** Opening Task inputs block **

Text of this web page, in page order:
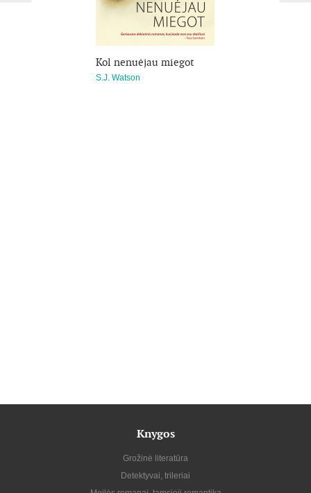
Kol nenuėjau miegot
S.J. Watson
Knygos
Grožinė literatūra
Detektyvai, trileriai
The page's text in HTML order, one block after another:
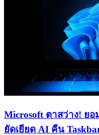
Microsoft ตาสว่าง! ยอ
ยัดเยียด AI คืน
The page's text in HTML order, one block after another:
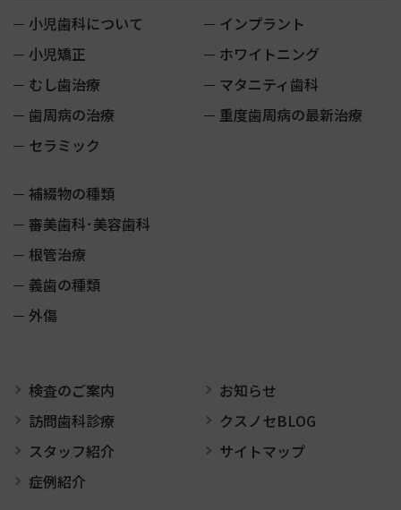
小児歯科について
小児矯正
むし歯治療
歯周病の治療
セラミック
インプラント
ホワイトニング
マタニティ歯科
重度歯周病の最新治療
補綴物の種類
審美歯科･美容歯科
根管治療
義歯の種類
外傷
検査のご案内
訪問歯科診療
スタッフ紹介
症例紹介
お知らせ
クスノセBLOG
サイトマップ
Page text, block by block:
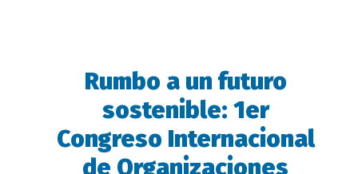
Descripción
Rumbo a un futuro
sostenible: 1er
Congreso Internacional
de Organizaciones
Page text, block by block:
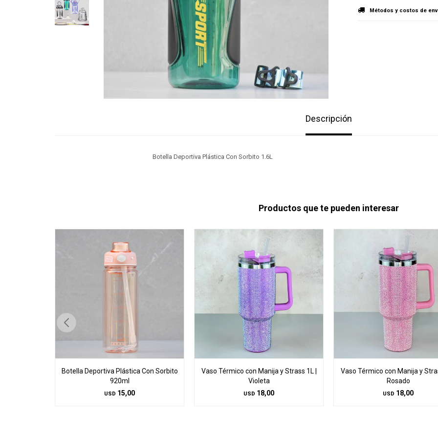
Métodos y costos de
Descripción
Botella Deportiva Plástica Con Sorbito 1.6L
Productos que te pueden interesar
Botella Deportiva Plástica Con Sorbito
920ml
USD 15,00
Vaso Térmico con Manija y Strass 1L |
Violeta
USD 18,00
Vaso Térmico con Manija y
Rosado
USD 18,00
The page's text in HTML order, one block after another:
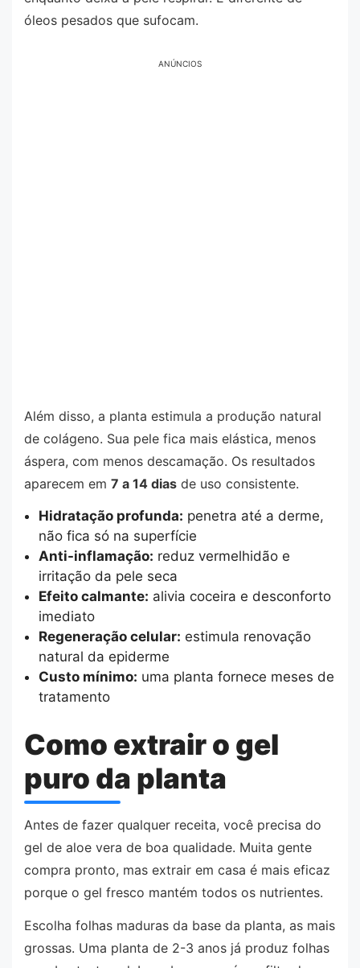
óleos pesados que sufocam.
ANÚNCIOS
Além disso, a planta estimula a produção natural
de colágeno. Sua pele fica mais elástica, menos
áspera, com menos descamação. Os resultados
aparecem em 7 a 14 dias de uso consistente.
Hidratação profunda: penetra até a derme,
não fica só na superfície
Anti-inflamação: reduz vermelhidão e
irritação da pele seca
Efeito calmante: alivia coceira e desconforto
imediato
Regeneração celular: estimula renovação
natural da epiderme
Custo mínimo: uma planta fornece meses de
tratamento
Como extrair o gel
puro da planta
Antes de fazer qualquer receita, você precisa do
gel de aloe vera de boa qualidade. Muita gente
compra pronto, mas extrair em casa é mais eficaz
porque o gel fresco mantém todos os nutrientes.
Escolha folhas maduras da base da planta, as mais
grossas. Uma planta de 2-3 anos já produz folhas
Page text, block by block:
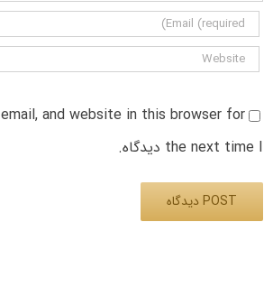
and website in this browser for
the next time I دیدگاه.
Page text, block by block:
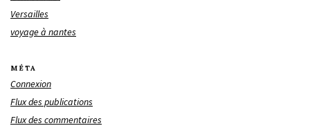
Versailles
voyage à nantes
MÉTA
Connexion
Flux des publications
Flux des commentaires
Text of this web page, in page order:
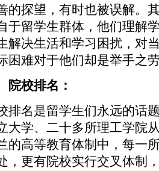
的探望，有时也被误解。
于留学生群体，他们理解
解决生活和学习困扰，对
困难对于他们却是举手之
院校排名：
名是留学生们永远的话题
大学、二十多所理工学院
的高等教育体制中，每一
，更有院校实行交叉体制
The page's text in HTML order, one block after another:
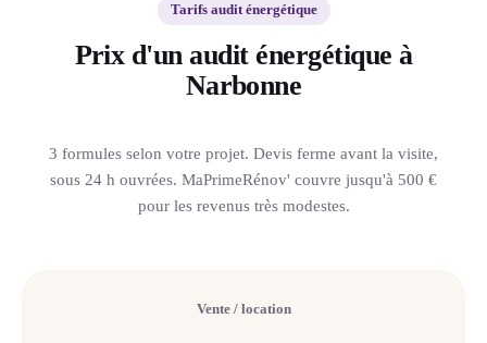
Tarifs audit énergétique
Prix d'un audit énergétique à
Narbonne
3 formules selon votre projet. Devis ferme avant la visite,
sous 24 h ouvrées. MaPrimeRénov' couvre jusqu'à 500 €
pour les revenus très modestes.
Vente / location
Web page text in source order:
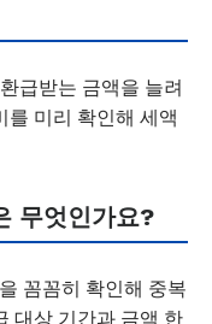
급받는 금액을 늘려
를 미리 확인해 세액
무엇인가요?
꼼꼼히 확인해 중복
대상 기간과 금액 한

** Closing Task inputs block **

* _Work order_
All of the data must be repeated exactly, except for the pictures.

* _Completed task_
Text of this web page, in page order:
Kol nenuėjau miegot
S.J. Watson
Knygos
Grožinė literatūra
Detektyvai, trileriai
The page's text in HTML order, one block after another:
Microsoft ตาสว่าง! ยอ
ยัดเยียด AI คืน
The page's text in HTML order, one block after another:
小児歯科について
小児矯正
むし歯治療
歯周病の治療
セラミック
インプラント
ホワイトニング
マタニティ歯科
重度歯周病の最新治療
補綴物の種類
審美歯科･美容歯科
根管治療
義歯の種類
外傷
検査のご案内
訪問歯科診療
スタッフ紹介
症例紹介
お知らせ
クスノセBLOG
サイトマップ
Page text, block by block:
Descripción
Rumbo a un futuro
sostenible: 1er
Congreso Internacional
de Organizaciones
Page text, block by block:
Métodos y costos de
Descripción
Botella Deportiva Plástica Con Sorbito 1.6L
Productos que te pueden interesar
Botella Deportiva Plástica Con Sorbito
920ml
USD 15,00
Vaso Térmico con Manija y Strass 1L |
Violeta
USD 18,00
Vaso Térmico con Manija y
Rosado
USD 18,00
The page's text in HTML order, one block after another:
óleos pesados que sufocam.
ANÚNCIOS
Além disso, a planta estimula a produção natural
de colágeno. Sua pele fica mais elástica, menos
áspera, com menos descamação. Os resultados
aparecem em 7 a 14 dias de uso consistente.
Hidratação profunda: penetra até a derme,
não fica só na superfície
Anti-inflamação: reduz vermelhidão e
irritação da pele seca
Efeito calmante: alivia coceira e desconforto
imediato
Regeneração celular: estimula renovação
natural da epiderme
Custo mínimo: uma planta fornece meses de
tratamento
Como extrair o gel
puro da planta
Antes de fazer qualquer receita, você precisa do
gel de aloe vera de boa qualidade. Muita gente
compra pronto, mas extrair em casa é mais eficaz
porque o gel fresco mantém todos os nutrientes.
Escolha folhas maduras da base da planta, as mais
grossas. Uma planta de 2-3 anos já produz folhas
Page text, block by block:
and website in this browser for
the next time I دیدگاه.
Page text, block by block:
Versailles
voyage à nantes
MÉTA
Connexion
Flux des publications
Flux des commentaires
Text of this web page, in page order:
的探望，有时也被误解。
于留学生群体，他们理解
解决生活和学习困扰，对
困难对于他们却是举手之
院校排名：
名是留学生们永远的话题
大学、二十多所理工学院
的高等教育体制中，每一
，更有院校实行交叉体制
The page's text in HTML order, one block after another:
Tarifs audit énergétique
Prix d'un audit énergétique à
Narbonne
3 formules selon votre projet. Devis ferme avant la visite,
sous 24 h ouvrées. MaPrimeRénov' couvre jusqu'à 500 €
pour les revenus très modestes.
Vente / location
Web page text in source order:
급받는 금액을 늘려
를 미리 확인해 세액
무엇인가요?
꼼꼼히 확인해 중복
대상 기간과 금액 한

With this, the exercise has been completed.